映画『一月の声に歓びを刻め』
北海道洞爺湖の中島、八丈島、大阪の堂島、この三つの島を舞台に、心の傷と罪の意識を負った者が自分と向き合い再生しようとする物語。
昨日に続き2回目の鑑賞。
昨日に比べ、登場人物たちの心の内がより鮮明に想像できた。あくまでも自分の勝手な想像の域を出ないので、自分の心の働きが共感と呼べるか疑問であるが、新しい感情を知ることはできた。
普通の生活を送っているように見える私でも共感できる部分があるということは、自分の内にも傷や罪の意識が少なからず存在するということを自覚させられる。
この映画は、人々の目を自分の心の傷に向けさせ、自分自身と向き合うことで、やがて光を見出すことができるかもしれないことを優しく教えてくれた。私はそのように感じた。
上映後、三島有紀子監督と映画研究者で京都大学教授の木下千花先生のトークイベントが開かれた。
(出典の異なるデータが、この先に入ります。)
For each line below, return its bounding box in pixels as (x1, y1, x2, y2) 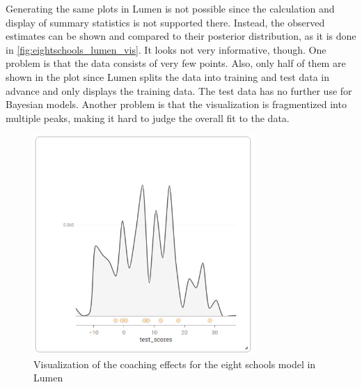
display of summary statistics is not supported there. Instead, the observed (6, 15, 325, 29)
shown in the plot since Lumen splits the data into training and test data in (6, 69, 329, 84)
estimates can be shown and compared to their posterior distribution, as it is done (6, 29, 356, 43)
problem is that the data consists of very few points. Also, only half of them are (6, 56, 346, 70)
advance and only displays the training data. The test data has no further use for (6, 83, 352, 98)
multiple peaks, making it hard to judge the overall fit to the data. (6, 110, 290, 125)
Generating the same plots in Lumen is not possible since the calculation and (6, 1, 335, 15)
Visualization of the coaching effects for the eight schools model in (33, 356, 316, 371)
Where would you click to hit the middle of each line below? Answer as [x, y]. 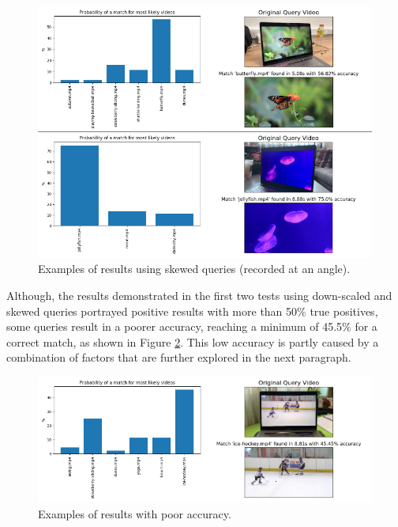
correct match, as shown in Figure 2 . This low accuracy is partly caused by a [193, 341]
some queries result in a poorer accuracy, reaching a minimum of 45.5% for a [192, 326]
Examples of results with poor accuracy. [135, 513]
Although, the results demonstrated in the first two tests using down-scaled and [199, 295]
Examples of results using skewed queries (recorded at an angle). [194, 269]
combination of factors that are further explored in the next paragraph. [179, 357]
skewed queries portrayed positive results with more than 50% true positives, [192, 311]

監督の映画への想い、映画の中に出てき「島」や「水」が象徴するものなど、興味深い話を聞くことができ、自分が映画を観て疑問に思っていたことが腑に落ちた。
三島監督、木下先生は、映画の深い内容について、平易な言葉で順序良く筋立てて話されていたので、私のような者にもすんなりと理解できた。賢い方はこういう話し方ができるんだと感心させられた。
お客さんの質問に対しても、その意を真摯にくみ取って、的を射た答えを返されていた。今回お話を聞けて、作品だけでなく三島監督の人柄も好きになった。
最後に、私が思っていた、三つの「島」と監督の名前である三島の関係については、なんの意図もないとのことだった。